Finally, and perhaps most problematic for employers, the PFA would permit aggrieved employees to recover compensatory and punitive damages, rather than only liquidated damages and back pay as currently provided for by the Equal Pay Act. The PFA also would change the current opt-in collective action process, and would permit claims under the Equal Pay Act to be brought instead as opt-out class actions. These two amendments, combined with the longer statute of limitations on pay claims provided for under the recently enacted Lilly Ledbetter Fair Pay Act, are likely to create a surge in large pay and promotion discrimination class actions.
What Can You Do To Prepare For This Legislation?

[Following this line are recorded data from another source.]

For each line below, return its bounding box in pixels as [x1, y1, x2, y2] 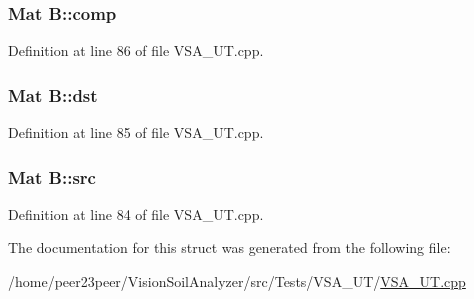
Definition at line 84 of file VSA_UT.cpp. [8, 203, 264, 224]
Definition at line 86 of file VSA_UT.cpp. [8, 40, 264, 61]
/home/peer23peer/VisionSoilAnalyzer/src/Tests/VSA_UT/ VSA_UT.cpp [8, 271, 466, 292]
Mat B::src [8, 164, 96, 189]
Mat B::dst [8, 82, 98, 107]
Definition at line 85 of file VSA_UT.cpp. [8, 122, 264, 143]
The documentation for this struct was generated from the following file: [8, 237, 451, 258]
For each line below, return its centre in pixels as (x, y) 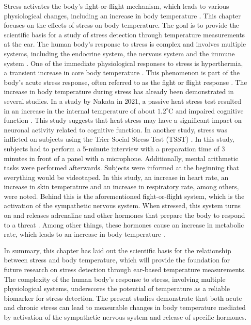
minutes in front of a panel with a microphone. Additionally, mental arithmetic (121, 158)
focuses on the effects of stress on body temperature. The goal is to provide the (122, 25)
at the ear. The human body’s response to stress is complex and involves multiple (125, 44)
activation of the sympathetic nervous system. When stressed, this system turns (122, 205)
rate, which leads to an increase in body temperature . (85, 234)
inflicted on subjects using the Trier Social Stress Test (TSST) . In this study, (119, 139)
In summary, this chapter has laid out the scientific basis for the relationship (118, 250)
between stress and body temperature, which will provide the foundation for (117, 260)
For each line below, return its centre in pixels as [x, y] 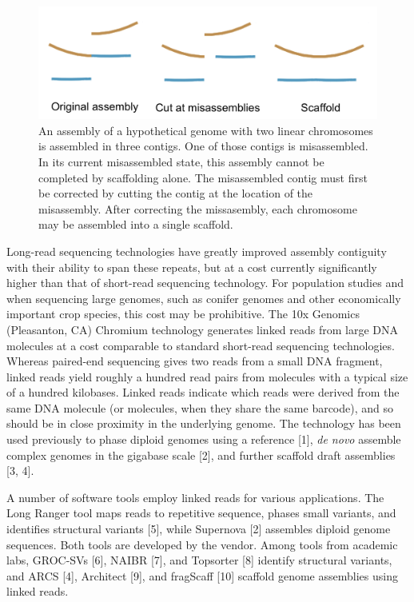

Given the increased focus in Congress and the Obama Administration on fair pay legislation, employers must be proactive in ensuring that their pay practices are defensible. Critically reviewing pay practices and policies before litigation will enhance an employer’s ability to defend itself and/or mitigate potential damages exposure. One way to do this is through a comprehensive pay audit. To be effective, however, pay audits must be statistically sound and should therefore be conducted by well-trained individuals, preferably experienced attorneys. Using experienced, independent attorneys to conduct or oversee audits ensures that proper statistical techniques are employed and helps to avoid exacerbating potential problems with pay through inaccurate or incomplete audit results. Not only this, but audits conducted by attorneys likely will be shielded from disclosure under the attorney-client privilege. In addition to conducting pay audits, employers also should take a critical look at their job descriptions, hiring process and promotion protocols to ensure pay and promotion decisions are appropriately vetted and documented.